#### [What the task asks]
Write out the entries below exactly, but only from the line containing "Where is each" through the line containing "The newly created", and without the pictures.

---

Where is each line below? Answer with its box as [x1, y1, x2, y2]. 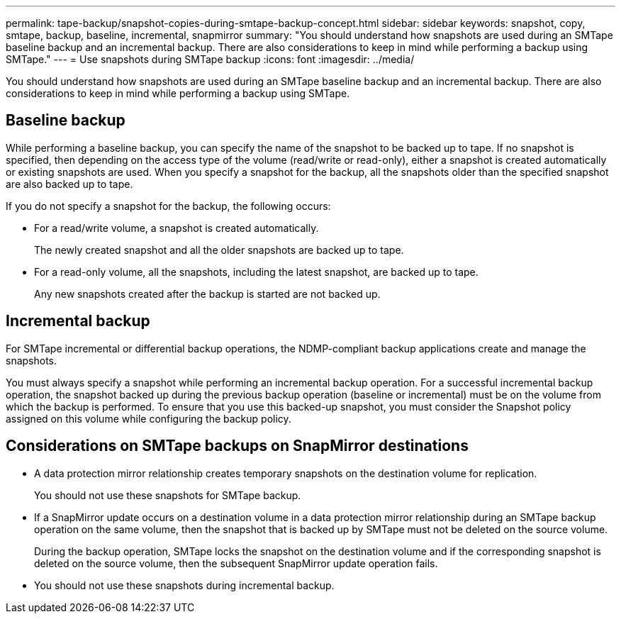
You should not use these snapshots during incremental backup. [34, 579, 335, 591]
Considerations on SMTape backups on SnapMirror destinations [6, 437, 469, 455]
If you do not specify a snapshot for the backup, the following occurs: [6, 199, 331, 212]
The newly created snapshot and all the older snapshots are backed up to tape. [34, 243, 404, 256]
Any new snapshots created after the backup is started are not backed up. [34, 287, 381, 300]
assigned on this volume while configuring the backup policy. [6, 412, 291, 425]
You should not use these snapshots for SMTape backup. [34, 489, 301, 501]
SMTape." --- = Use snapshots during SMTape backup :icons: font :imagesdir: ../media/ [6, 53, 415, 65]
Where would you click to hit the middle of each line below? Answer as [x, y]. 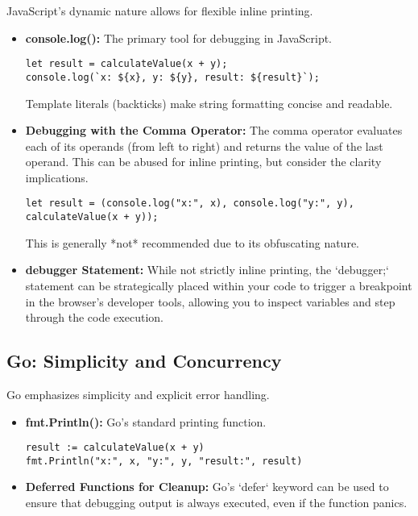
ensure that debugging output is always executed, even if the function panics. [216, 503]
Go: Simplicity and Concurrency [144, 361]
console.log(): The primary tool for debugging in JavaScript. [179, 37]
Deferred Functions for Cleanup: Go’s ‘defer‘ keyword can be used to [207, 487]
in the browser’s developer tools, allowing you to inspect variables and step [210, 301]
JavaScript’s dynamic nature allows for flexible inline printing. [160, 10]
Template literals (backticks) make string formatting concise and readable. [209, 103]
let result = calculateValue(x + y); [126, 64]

---

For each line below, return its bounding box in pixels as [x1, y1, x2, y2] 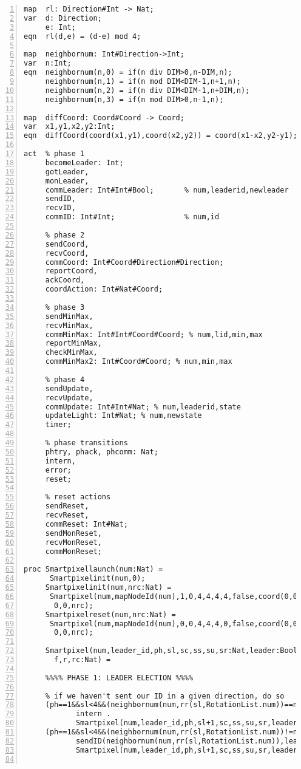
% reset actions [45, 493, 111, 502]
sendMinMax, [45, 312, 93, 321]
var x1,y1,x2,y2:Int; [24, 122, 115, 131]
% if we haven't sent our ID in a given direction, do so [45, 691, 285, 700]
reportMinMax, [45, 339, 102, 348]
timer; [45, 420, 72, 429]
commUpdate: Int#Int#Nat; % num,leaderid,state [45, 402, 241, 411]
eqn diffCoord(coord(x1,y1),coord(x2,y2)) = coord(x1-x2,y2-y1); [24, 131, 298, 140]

---

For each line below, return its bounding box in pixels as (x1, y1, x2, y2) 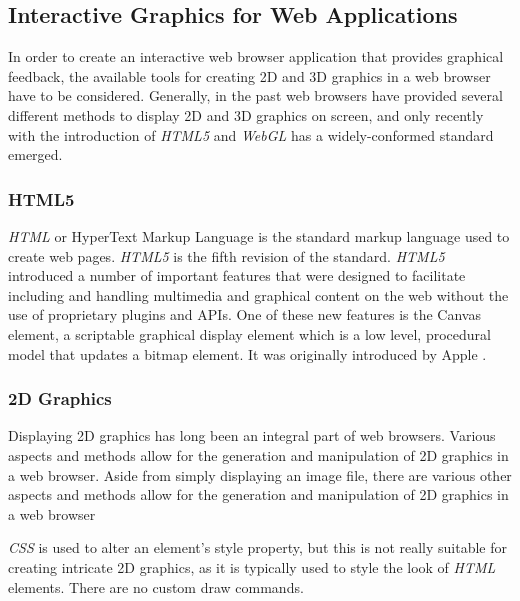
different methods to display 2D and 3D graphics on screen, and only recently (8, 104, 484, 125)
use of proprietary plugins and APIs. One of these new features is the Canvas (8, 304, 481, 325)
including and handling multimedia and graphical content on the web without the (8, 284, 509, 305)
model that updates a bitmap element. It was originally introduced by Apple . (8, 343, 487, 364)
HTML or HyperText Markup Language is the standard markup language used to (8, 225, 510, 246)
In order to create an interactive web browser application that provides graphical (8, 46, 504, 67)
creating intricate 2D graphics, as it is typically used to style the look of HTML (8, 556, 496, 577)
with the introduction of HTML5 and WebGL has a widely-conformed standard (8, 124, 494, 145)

---

#### [Completed exercise]
Where is each line below? Answer with its box as [x1, y1, x2, y2]. 
You should not use these snapshots during incremental backup. [34, 579, 335, 591]
Considerations on SMTape backups on SnapMirror destinations [6, 437, 469, 455]
If you do not specify a snapshot for the backup, the following occurs: [6, 199, 331, 212]
The newly created snapshot and all the older snapshots are backed up to tape. [34, 243, 404, 256]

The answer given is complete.